Dataset items
--- START ---

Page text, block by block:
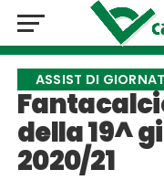
ASSIST DI
della 19^
2020/21
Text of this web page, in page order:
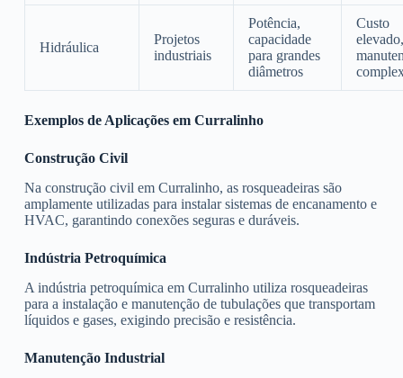
Hidráulica
Projetos
industriais
Potência,
capacidade
para grandes
diâmetros
Custo
elevado,
Exemplos de Aplicações em Curralinho
Construção Civil
Na construção civil em Curralinho, as rosqueadeiras são
amplamente utilizadas para instalar sistemas de encanamento e
HVAC, garantindo conexões seguras e duráveis.
Indústria Petroquímica
A indústria petroquímica em Curralinho utiliza rosqueadeiras
para a instalação e manutenção de tubulações que transportam
líquidos e gases, exigindo precisão e resistência.
Manutenção Industrial
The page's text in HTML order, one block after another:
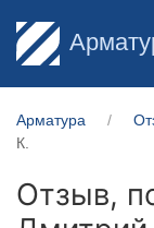
Арматура
К.
Отзыв,
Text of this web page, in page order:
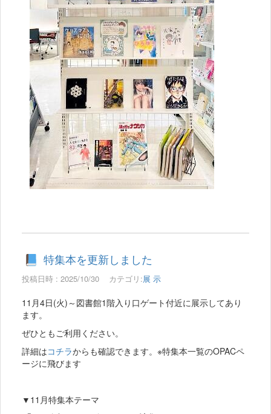
特集本を更新しました
投稿日時 : 2025/10/30 カテゴリ:展 示
11月4日(火)～図書館1階入り口ゲート付近に展示してあり
ます。
ぜひともご利用ください。
詳細はコチラからも確認できます。※特集本一覧のOPACペ
ージに飛びます
▼11月特集本テーマ
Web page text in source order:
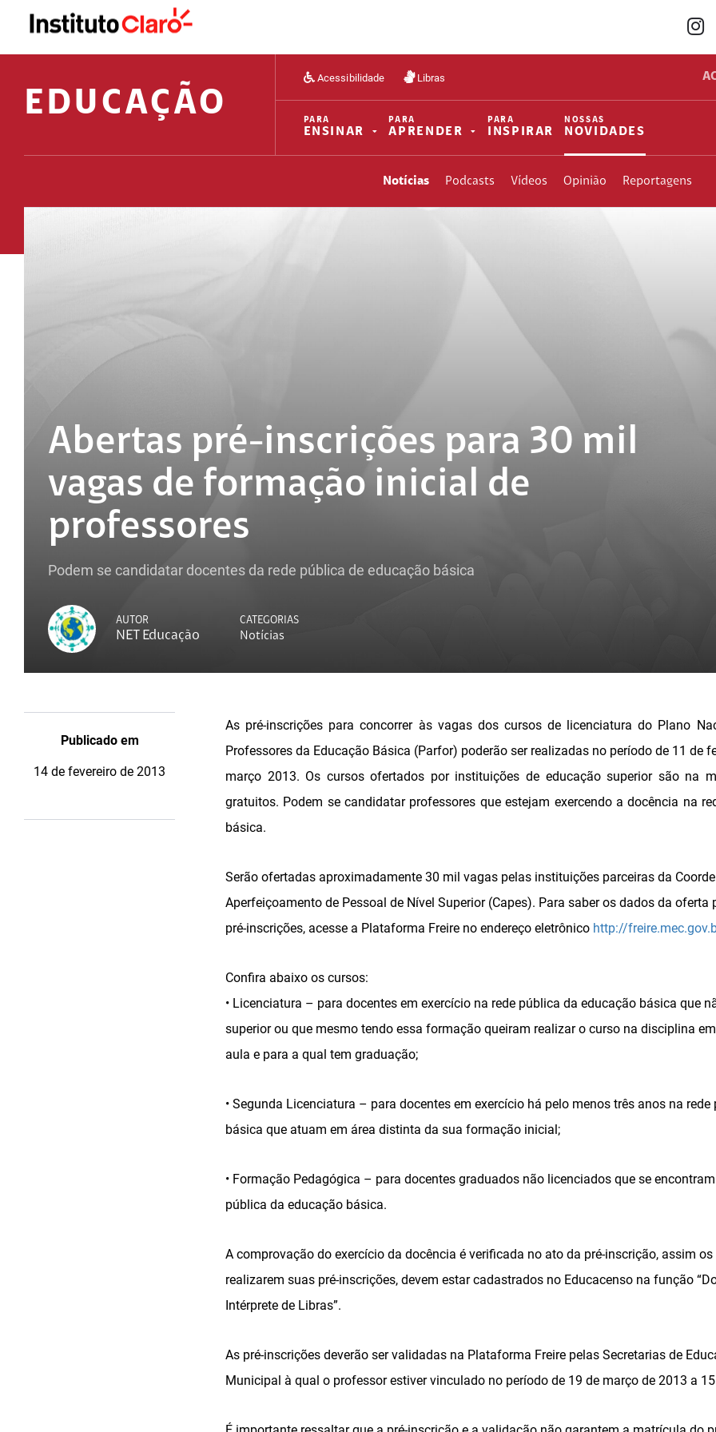
EDUCAÇÃO
Acessibilidade Libras
PARA
ENSINAR
PARA
APRENDER
PARA
INSPIRAR
NOSSAS
NOVIDADES
Notícias Podcasts Vídeos Opinião Reportagens
Abertas pré-inscrições para 30 mil
vagas de formação inicial de
professores
Podem se candidatar docentes da rede pública de educação básica
AUTOR
NET Educação
CATEGORIAS
Notícias
Publicado em
14 de fevereiro de 2013
As pré-inscrições para concorrer às vagas dos cursos de licenciatura do Plano
Professores da Educação Básica (Parfor) poderão ser realizadas no período de 11 de
março 2013. Os cursos ofertados por instituições de educação superior são na
gratuitos. Podem se candidatar professores que estejam exercendo a docência na
básica.
Serão ofertadas aproximadamente 30 mil vagas pelas instituições parceiras da
Aperfeiçoamento de Pessoal de Nível Superior (Capes). Para saber os dados da oferta
pré-inscrições, acesse a Plataforma Freire no endereço eletrônico http://
Confira abaixo os cursos:
• Licenciatura – para docentes em exercício na rede pública da educação básica que
superior ou que mesmo tendo essa formação queiram realizar o curso na disciplina
aula e para a qual tem graduação;
• Segunda Licenciatura – para docentes em exercício há pelo menos três anos na
básica que atuam em área distinta da sua formação inicial;
• Formação Pedagógica – para docentes graduados não licenciados que se
pública da educação básica.
A comprovação do exercício da docência é verificada no ato da pré-inscrição, assim
realizarem suas pré-inscrições, devem estar cadastrados no Educacenso na função
Intérprete de Libras”.
As pré-inscrições deverão ser validadas na Plataforma Freire pelas Secretarias de
Municipal à qual o professor estiver vinculado no período de 19 de março de 2013 a

--- END ---

> ABOUT THIS EXERCISE
Find the lines above that include the string "Plataforma" and copy them.

> ANSWER SECTION
pré-inscrições, acesse a Plataforma Freire no endereço eletrônico http://
As pré-inscrições deverão ser validadas na Plataforma Freire pelas Secretarias de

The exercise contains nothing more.